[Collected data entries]
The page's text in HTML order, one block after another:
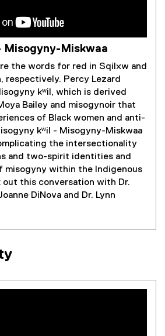
Misogyny-Miskwaa
the words for red in Sqilxw and
respectively. Percy Lezard
kʷil, which is derived
Bailey and misogynoir that
of Black women and anti-
kʷil - Misogyny-Miskwaa
the intersectionality
and two-spirit identities and
misogyny within the Indigenous
out this conversation with Dr.
DiNova and Dr. Lynn
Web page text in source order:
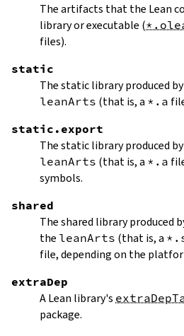
The artifacts that the Lean
library or executable (
files).
static
The static library produced
leanArts (that is, a *.a
static.export
The static library produced
leanArts (that is, a *.a
symbols.
shared
The shared library produced
the leanArts (that is, a
file, depending on the
extraDep
A Lean library's
package.
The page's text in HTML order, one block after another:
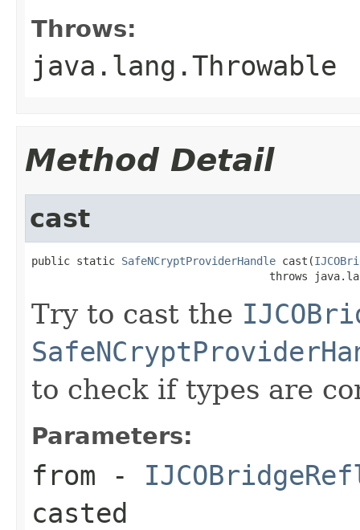
Throws:
java.lang.Throwable
Method Detail
cast
public static SafeNCryptProviderHandle cast(
throws
Try to cast the
to check if types are
Parameters:
from -
casted
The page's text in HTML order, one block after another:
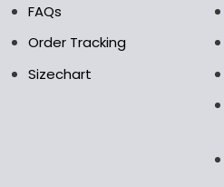
FAQs
Order Tracking
Sizechart
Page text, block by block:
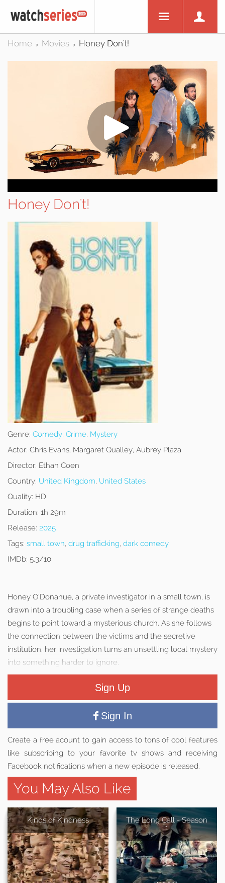
Home > Movies > Honey Don't!
Honey Don't!
Genre: Comedy, Crime, Mystery
Actor: Chris Evans, Margaret Qualley, Aubrey Plaza
Director: Ethan Coen
Country: United Kingdom, United States
Quality: HD
Duration: 1h 29m
Release: 2025
Tags: small town, drug trafficking, dark comedy
IMDb: 5.3/10
Honey O’Donahue, a private investigator in a small town, is
drawn into a troubling case when a series of strange deaths
begins to point toward a mysterious church. As she follows
the connection between the victims and the secretive
institution, her investigation turns an unsettling local mystery
into something harder to ignore.
Sign Up
Sign In
Create a free acount to gain access to tons of cool features
like subscribing to your favorite tv shows and receiving
Facebook notifications when a new episode is released.
You May Also Like
Kinds of Kindness
The Long Call - Season
1
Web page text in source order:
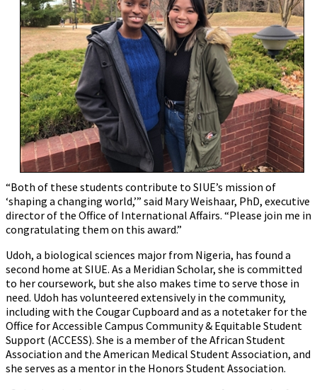
“Both of these students contribute to SIUE’s mission of
‘shaping a changing world,’” said Mary Weishaar, PhD, executive
director of the Office of International Affairs. “Please join me in
congratulating them on this award.”
Udoh, a biological sciences major from Nigeria, has found a
second home at SIUE. As a Meridian Scholar, she is committed
to her coursework, but she also makes time to serve those in
need. Udoh has volunteered extensively in the community,
including with the Cougar Cupboard and as a notetaker for the
Office for Accessible Campus Community & Equitable Student
Support (ACCESS). She is a member of the African Student
Association and the American Medical Student Association, and
she serves as a mentor in the Honors Student Association.
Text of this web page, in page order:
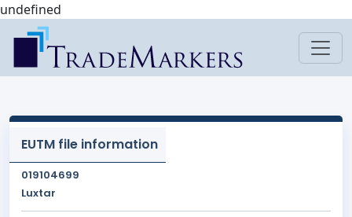
undefined
EUTM file information
019104699
Luxtar
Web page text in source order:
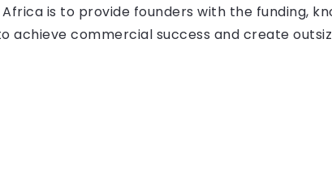
is to provide founders with the funding,
achieve commercial success and create
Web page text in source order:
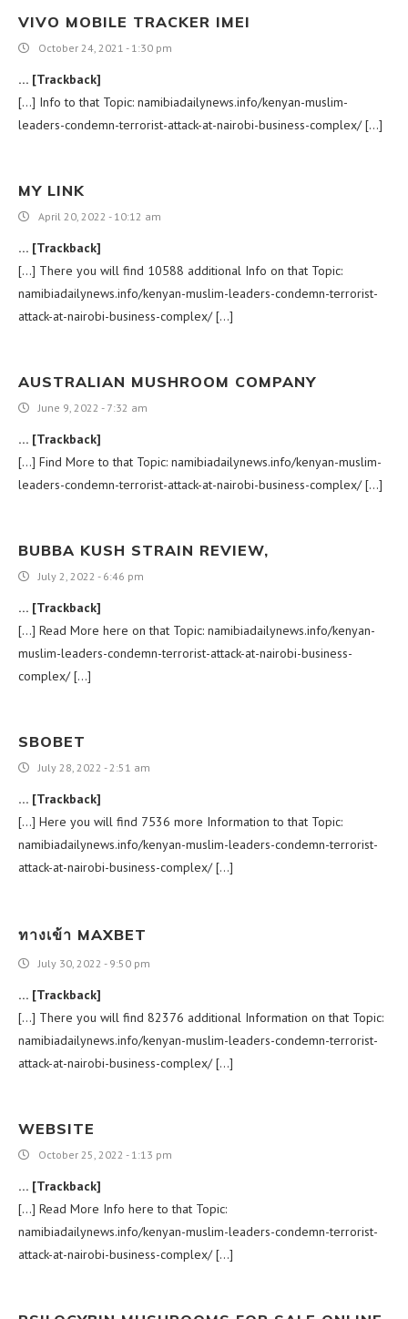
VIVO MOBILE TRACKER IMEI
October 24, 2021 - 1:30 pm
… [Trackback]
[…] Info to that Topic: namibiadailynews.info/kenyan-muslim-
leaders-condemn-terrorist-attack-at-nairobi-business-complex/ […]
MY LINK
April 20, 2022 - 10:12 am
… [Trackback]
[…] There you will find 10588 additional Info on that Topic:
namibiadailynews.info/kenyan-muslim-leaders-condemn-terrorist-
attack-at-nairobi-business-complex/ […]
AUSTRALIAN MUSHROOM COMPANY
June 9, 2022 - 7:32 am
… [Trackback]
[…] Find More to that Topic: namibiadailynews.info/kenyan-muslim-
leaders-condemn-terrorist-attack-at-nairobi-business-complex/ […]
BUBBA KUSH STRAIN REVIEW​,
July 2, 2022 - 6:46 pm
… [Trackback]
[…] Read More here on that Topic: namibiadailynews.info/kenyan-
muslim-leaders-condemn-terrorist-attack-at-nairobi-business-
complex/ […]
SBOBET
July 28, 2022 - 2:51 am
… [Trackback]
[…] Here you will find 7536 more Information to that Topic:
namibiadailynews.info/kenyan-muslim-leaders-condemn-terrorist-
attack-at-nairobi-business-complex/ […]
ทางเข้า MAXBET
July 30, 2022 - 9:50 pm
… [Trackback]
[…] There you will find 82376 additional Information on that Topic:
namibiadailynews.info/kenyan-muslim-leaders-condemn-terrorist-
attack-at-nairobi-business-complex/ […]
WEBSITE
October 25, 2022 - 1:13 pm
… [Trackback]
[…] Read More Info here to that Topic:
namibiadailynews.info/kenyan-muslim-leaders-condemn-terrorist-
attack-at-nairobi-business-complex/ […]
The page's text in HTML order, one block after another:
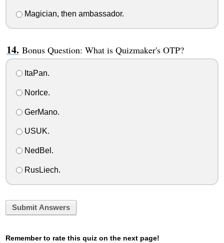
Magician, then ambassador.
Bonus Question: What is Quizmaker's OTP?
ItaPan.
NorIce.
GerMano.
USUK.
NedBel.
RusLiech.
Submit Answers
Remember to rate this quiz on the next page!
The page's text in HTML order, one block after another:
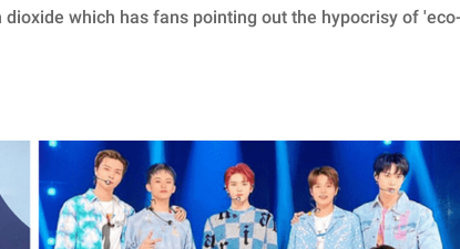
which has fans pointing out the hypocrisy of 'eco-
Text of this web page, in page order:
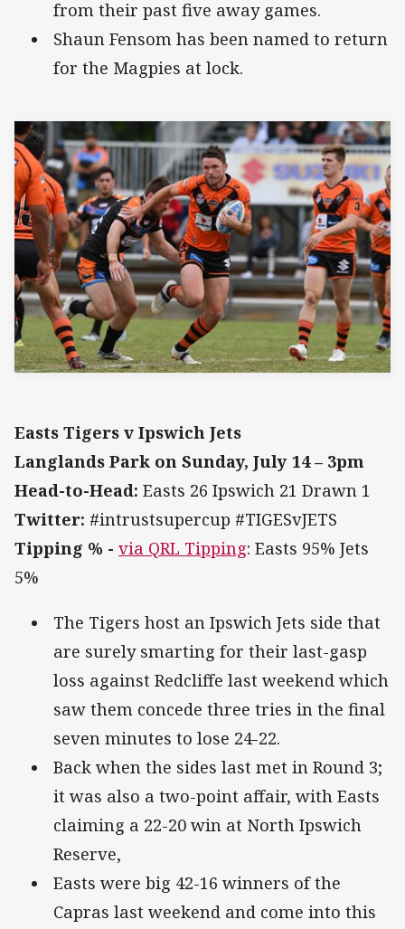
from their past five away games.
Shaun Fensom has been named to return
for the Magpies at lock.
Easts Tigers v Ipswich Jets
Langlands Park on Sunday, July 14 – 3pm
Head-to-Head: Easts 26 Ipswich 21 Drawn 1
Twitter: #intrustsupercup #TIGESvJETS
Tipping % - via QRL Tipping: Easts 95% Jets
5%
The Tigers host an Ipswich Jets side that
are surely smarting for their last-gasp
loss against Redcliffe last weekend which
saw them concede three tries in the final
seven minutes to lose 24-22.
Back when the sides last met in Round 3;
it was also a two-point affair, with Easts
claiming a 22-20 win at North Ipswich
Reserve,
Easts were big 42-16 winners of the
Capras last weekend and come into this
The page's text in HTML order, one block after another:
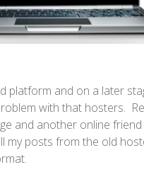
platform and on a later
with that hosters.
and another online
my posts from the old
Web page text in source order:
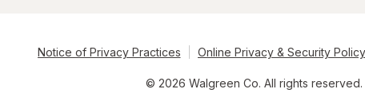
Notice of Privacy Practices Online Privacy & Security Policy
© 2026 Walgreen Co. All rights reserved.
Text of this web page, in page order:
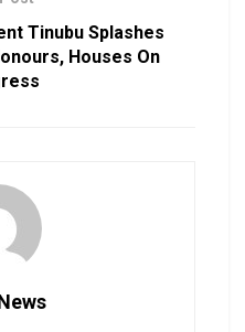
Tinubu Splashes
Houses On
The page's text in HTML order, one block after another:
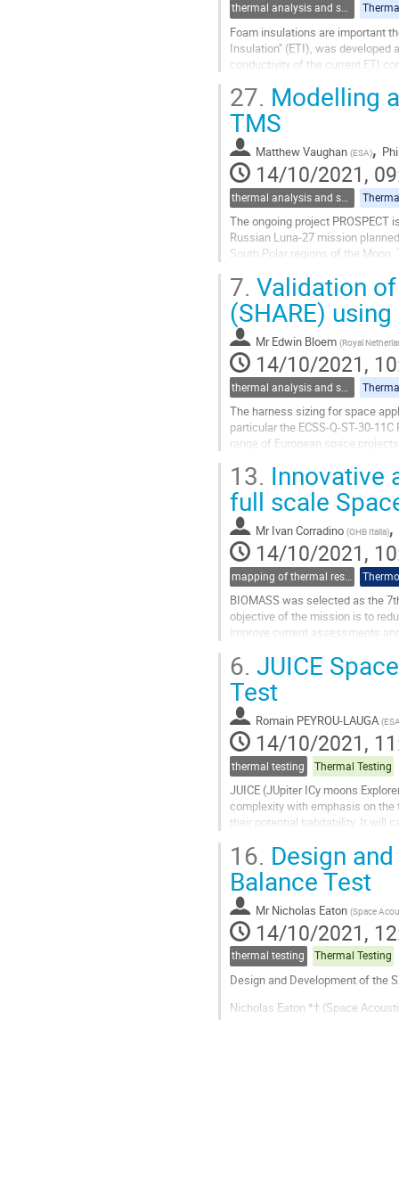
thermal analysis and software tools
Foam insulations are important
Insulation" (ETI), was developed
conductivity of the current ETI
Go
contribution
page
27. Modelling
TMS
Matthew Vaughan (ESA),
14/10/2021,
The ongoing project PROSPECT
Russian Luna-27 mission
South Polar regions of the
Go
to
contribution
page
7. Validation
(SHARE)
Mr Edwin Bloem (Royal
14/10/2021,
The harness sizing for space
particular the ECSS-Q-ST-30-
range of European space
Go
to
contribution
page
13. Innovative
full scale
Mr Ivan Corradino (OHB Italia),
14/10/2021,
mapping of thermal results to mechanical models and guidelines for thermo-elastic (for thermal part)
BIOMASS was selected as the
objective of the mission is to
improve current assessments
Go
contribution
page
6. JUICE
Test
Romain PEYROU-LAUGA (
14/10/2021,
thermal testing Thermal Testing
JUICE (JUpiter ICy moons
complexity with emphasis on the
their potential habitability. It will
Go
to
contribution
page
16. Design
Balance Test
Mr Nicholas Eaton (Space
14/10/2021,
thermal testing Thermal Testing
Design and Development of the
Nicholas Eaton *† (Space
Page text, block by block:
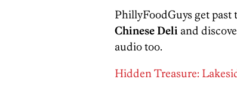
PhillyFoodGuys get
Chinese Deli and
audio too.
Hidden Treasure:
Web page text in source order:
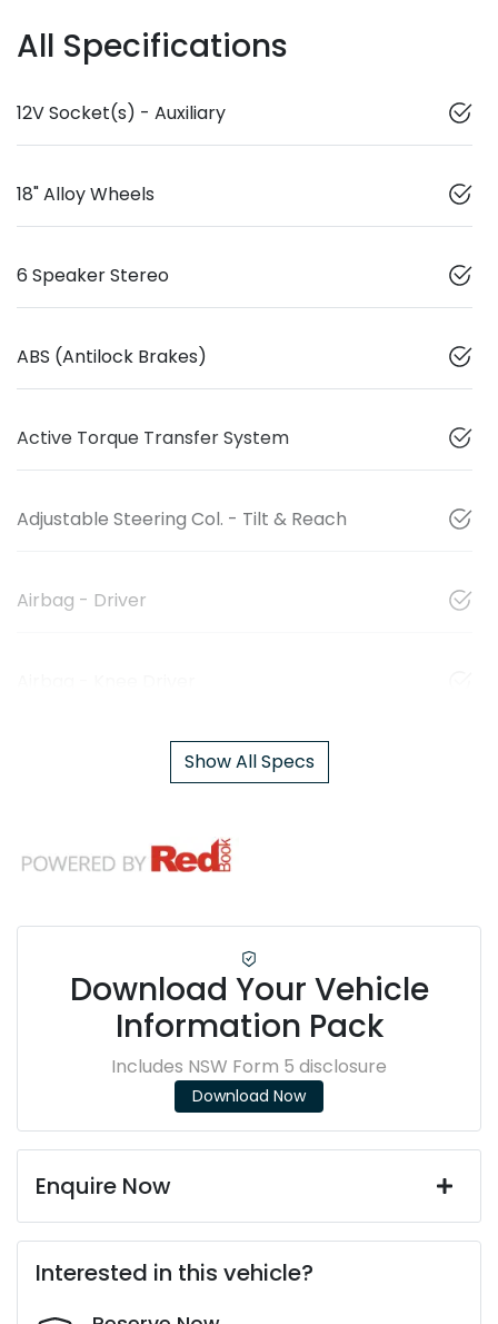
All Specifications
12V Socket(s) - Auxiliary
18" Alloy Wheels
6 Speaker Stereo
ABS (Antilock Brakes)
Active Torque Transfer System
Adjustable Steering Col. - Tilt & Reach
Airbag - Driver
Show All Specs
Download Your Vehicle
Information Pack
Includes NSW Form 5 disclosure
Download Now
Enquire Now
Interested in this vehicle?
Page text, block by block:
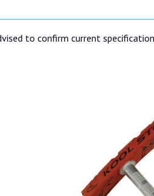
to confirm current
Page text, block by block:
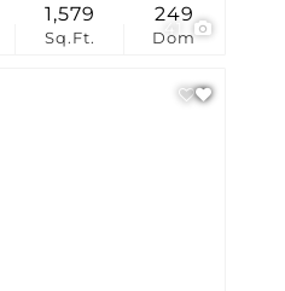
Sq.Ft.
1,579
Dom
249
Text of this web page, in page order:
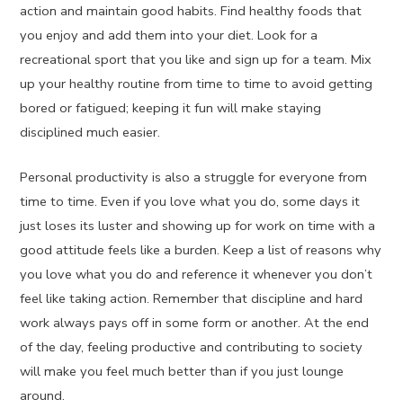
action and maintain good habits. Find healthy foods that
you enjoy and add them into your diet. Look for a
recreational sport that you like and sign up for a team. Mix
up your healthy routine from time to time to avoid getting
bored or fatigued; keeping it fun will make staying
disciplined much easier.
Personal productivity is also a struggle for everyone from
time to time. Even if you love what you do, some days it
just loses its luster and showing up for work on time with a
good attitude feels like a burden. Keep a list of reasons why
you love what you do and reference it whenever you don’t
feel like taking action. Remember that discipline and hard
work always pays off in some form or another. At the end
of the day, feeling productive and contributing to society
will make you feel much better than if you just lounge
around.
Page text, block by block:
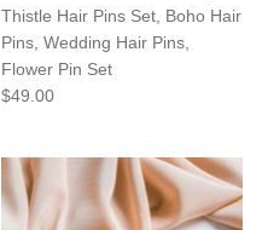
Thistle Hair Pins Set, Boho Hair
Pins, Wedding Hair Pins,
Flower Pin Set
$49.00
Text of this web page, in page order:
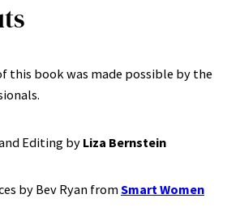
this book was made possible by the
Editing by Liza Bernstein
by Bev Ryan fromSmart Women
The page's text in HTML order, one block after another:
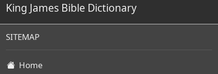
King James Bible Dictionary
SITEMAP
Home
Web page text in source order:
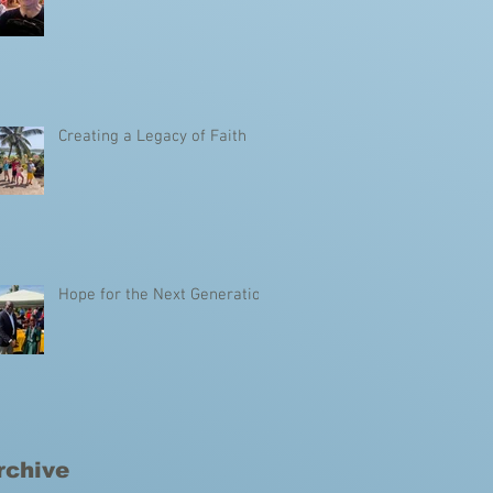
Creating a Legacy of Faith
Hope for the Next Generation
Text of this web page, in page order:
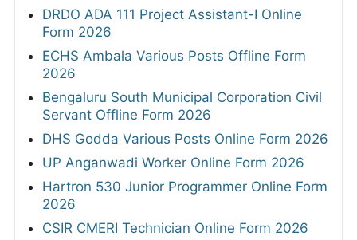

- _Task brief_
Wherever a line of the data above contains "Honey", copy that line.

- _Response area_
Home > Movies > Honey Don't!
Honey Don't!
Honey O’Donahue, a private investigator in a small town, is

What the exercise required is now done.